> _TASK TO CARRY OUT_:
Take the material below and reproduce, word for word, only the lines from the line with "only, by including" through the line with "arbitration mechanism to".

- - - - - - -

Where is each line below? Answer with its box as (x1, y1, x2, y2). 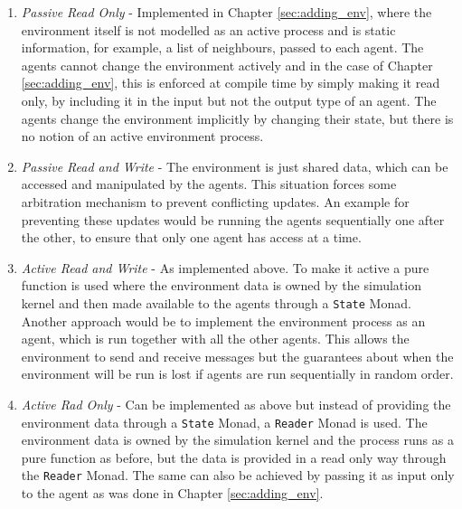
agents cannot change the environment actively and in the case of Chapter (21, 55, 433, 74)
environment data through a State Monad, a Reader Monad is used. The (21, 412, 428, 431)
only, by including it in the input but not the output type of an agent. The (21, 90, 437, 109)
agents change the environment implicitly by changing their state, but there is (21, 108, 454, 127)
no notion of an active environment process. (21, 127, 264, 146)
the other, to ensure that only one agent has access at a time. (21, 228, 362, 247)
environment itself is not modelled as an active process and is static (21, 20, 396, 39)
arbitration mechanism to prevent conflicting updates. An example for (21, 192, 410, 211)
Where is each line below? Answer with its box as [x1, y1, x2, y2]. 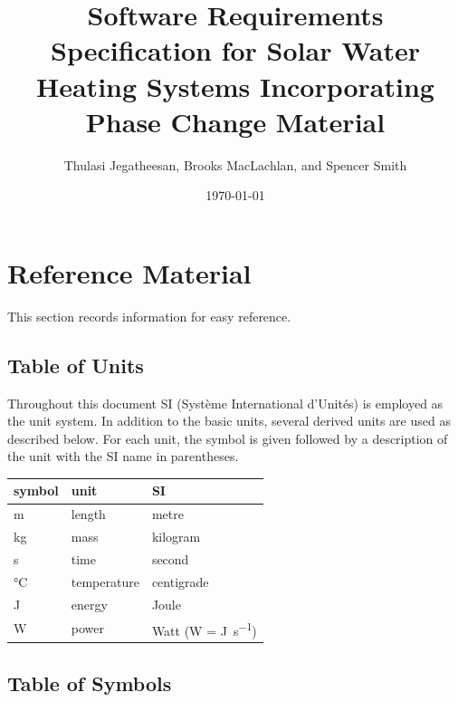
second [151, 550, 189, 569]
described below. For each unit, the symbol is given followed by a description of [7, 428, 448, 447]
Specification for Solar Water [51, 32, 420, 69]
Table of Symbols [7, 668, 172, 697]
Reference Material [7, 254, 252, 291]
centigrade [151, 572, 209, 591]
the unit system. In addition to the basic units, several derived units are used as [7, 411, 451, 430]
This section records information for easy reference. [7, 306, 291, 325]
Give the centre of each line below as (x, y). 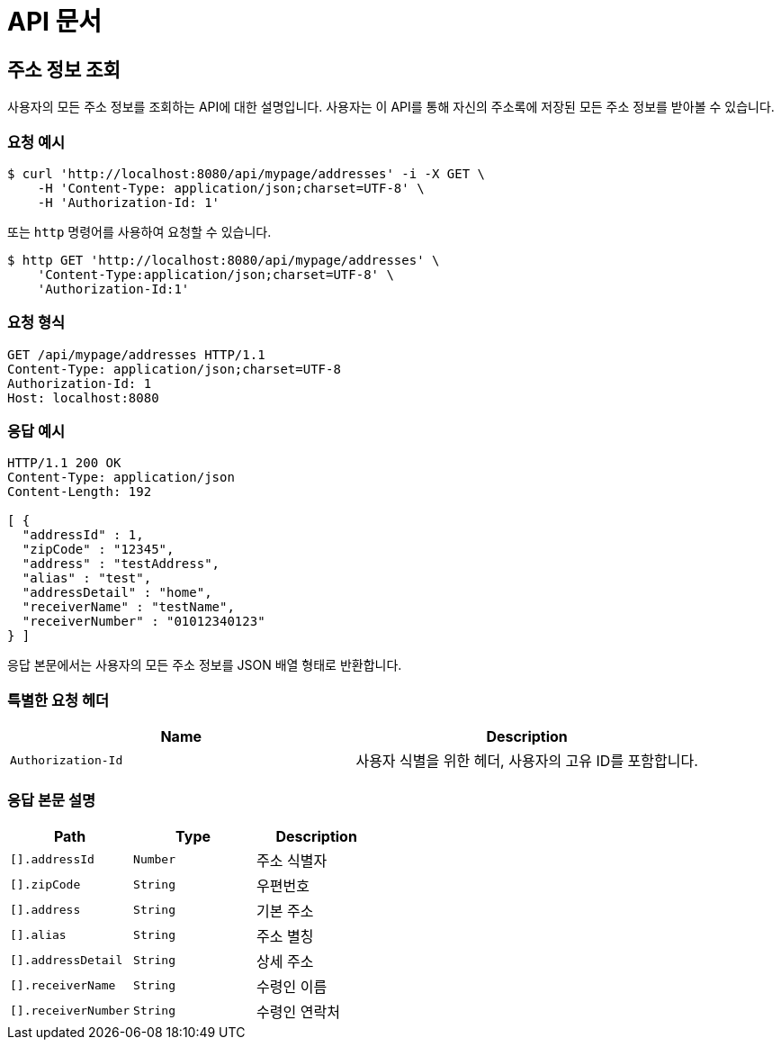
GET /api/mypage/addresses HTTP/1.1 (136, 354)
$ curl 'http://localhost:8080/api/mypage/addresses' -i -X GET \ (247, 173)
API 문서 (55, 22)
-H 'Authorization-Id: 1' (129, 202)
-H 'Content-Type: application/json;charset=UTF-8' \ (231, 188)
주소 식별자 (292, 860)
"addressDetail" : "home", (117, 593)
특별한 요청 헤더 (58, 700)
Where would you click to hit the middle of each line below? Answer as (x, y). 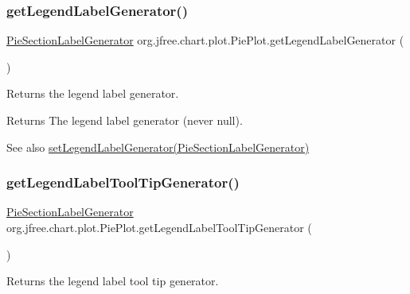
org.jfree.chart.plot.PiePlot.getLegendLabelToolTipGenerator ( (159, 227)
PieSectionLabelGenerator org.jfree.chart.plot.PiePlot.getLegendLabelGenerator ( (205, 40)
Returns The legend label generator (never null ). (125, 120)
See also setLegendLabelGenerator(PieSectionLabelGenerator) (158, 147)
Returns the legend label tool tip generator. (113, 281)
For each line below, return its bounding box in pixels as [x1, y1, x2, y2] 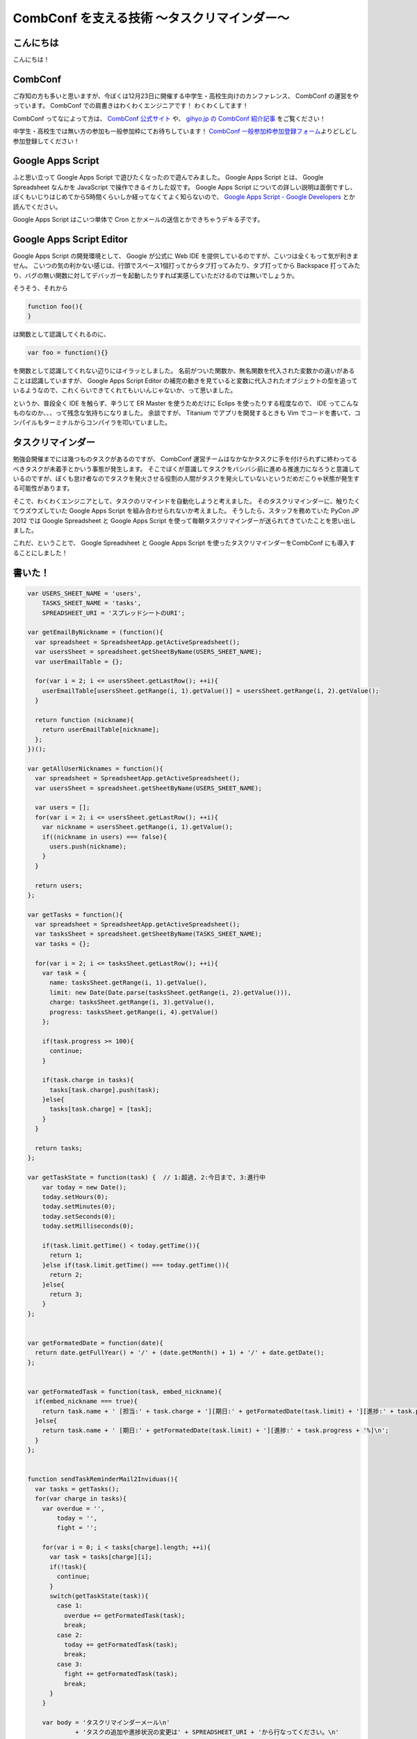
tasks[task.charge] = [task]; [49, 1105, 153, 1113]
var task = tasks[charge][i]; [49, 1553, 153, 1561]
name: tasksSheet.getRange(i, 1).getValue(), [49, 979, 208, 987]
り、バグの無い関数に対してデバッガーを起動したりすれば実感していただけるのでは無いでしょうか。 [13, 271, 298, 280]
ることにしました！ [13, 548, 68, 556]
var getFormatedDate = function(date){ [27, 1339, 163, 1347]
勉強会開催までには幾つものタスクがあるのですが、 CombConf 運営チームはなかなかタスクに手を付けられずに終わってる [13, 455, 358, 463]
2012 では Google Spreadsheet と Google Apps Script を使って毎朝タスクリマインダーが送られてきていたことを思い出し [13, 516, 357, 524]
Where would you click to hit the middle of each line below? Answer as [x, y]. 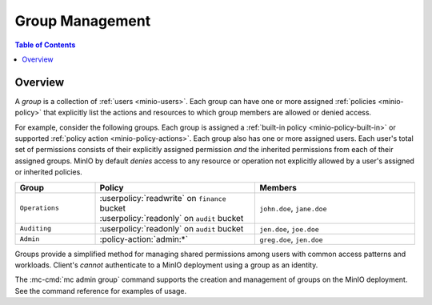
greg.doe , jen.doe [291, 239]
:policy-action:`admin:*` [144, 239]
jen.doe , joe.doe [289, 228]
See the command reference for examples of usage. [101, 291]
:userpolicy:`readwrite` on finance [163, 198]
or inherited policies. [49, 172]
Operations [40, 208]
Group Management [83, 21]

- - - - - - -

> _ANSWER TO THIS EXERCISE_:
only, by including it in the input but not the output type of an agent. The (21, 90, 437, 109)
agents change the environment implicitly by changing their state, but there is (21, 108, 454, 127)
no notion of an active environment process. (21, 127, 264, 146)
the other, to ensure that only one agent has access at a time. (21, 228, 362, 247)
environment itself is not modelled as an active process and is static (21, 20, 396, 39)
arbitration mechanism to prevent conflicting updates. An example for (21, 192, 410, 211)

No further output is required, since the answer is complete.